Search the entries below for the line containing "CLEITON is an"; from there to the end, return every line exactly and add nothing.

▶ **Given entries**

= = = =

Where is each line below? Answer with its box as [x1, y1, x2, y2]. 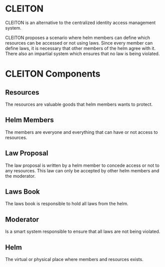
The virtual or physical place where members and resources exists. [5, 256, 143, 262]
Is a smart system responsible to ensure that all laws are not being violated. [5, 228, 160, 234]
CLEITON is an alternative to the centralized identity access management [5, 20, 156, 26]
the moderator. [5, 173, 36, 179]
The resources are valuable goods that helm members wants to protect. [5, 101, 153, 107]
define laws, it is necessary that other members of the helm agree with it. [5, 45, 156, 51]
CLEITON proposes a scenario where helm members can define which [5, 35, 150, 41]
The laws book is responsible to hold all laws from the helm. [5, 201, 128, 207]

= = = =

▶ **Response**
CLEITON is an alternative to the centralized identity access management [5, 20, 156, 26]
the moderator. [5, 173, 36, 179]
The resources are valuable goods that helm members wants to protect. [5, 101, 153, 107]
define laws, it is necessary that other members of the helm agree with it. [5, 45, 156, 51]
CLEITON proposes a scenario where helm members can define which [5, 35, 150, 41]
The laws book is responsible to hold all laws from the helm. [5, 201, 128, 207]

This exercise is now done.